There are many ways you could achieve this. The simplest would be to pass the object into the method in class B:
public void doSomething(JTextField fieldToUpdate){
//your logic here
fieldToUpdate.setText("something");
}
Then you can just update fieldToUpdate directly. This is not a great design pattern since it directly exposes control of a variable owned by 1 class to another.
Another alternative is to pass the instance of Class A into the method and call public methods on it:
public void doSomething(A aInstance){
//your logic here
aInstance.setText("something");
}
then in class A you'd need to define
public void setText(String text){
txtField1.setText(text);
}
This is a little better since class B doesn't have direct access to the internals of Class A.

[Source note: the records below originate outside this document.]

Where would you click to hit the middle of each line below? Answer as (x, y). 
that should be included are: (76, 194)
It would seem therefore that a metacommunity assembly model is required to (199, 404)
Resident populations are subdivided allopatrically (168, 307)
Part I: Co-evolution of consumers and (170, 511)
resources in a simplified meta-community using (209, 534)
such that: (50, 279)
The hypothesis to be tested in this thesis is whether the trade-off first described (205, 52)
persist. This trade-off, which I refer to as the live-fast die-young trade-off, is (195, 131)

An even more encapsulated response (though probably overkill for a case this simple) is to define an Interface and pass an instance of a class that implements the interface to the method in class B:
public void doSomething(TextDisplayer txt){
//your logic here
txt.setText("something");
}
then in class a:
public class A implements TextDisplayer{
public void setText(String txt){
txtField1.setText(txt);
}
}
then the interface:
public interface TextDisplayer{
public void setText(String txt);
}
The advantage of this approach is that it keeps class B completely decoupled from the class A. All it cares about is that it is passed something that knows how to handle the setText method. Again, in this case it is probably overkill, but it is the approach that keeps your classes as decoupled as possible.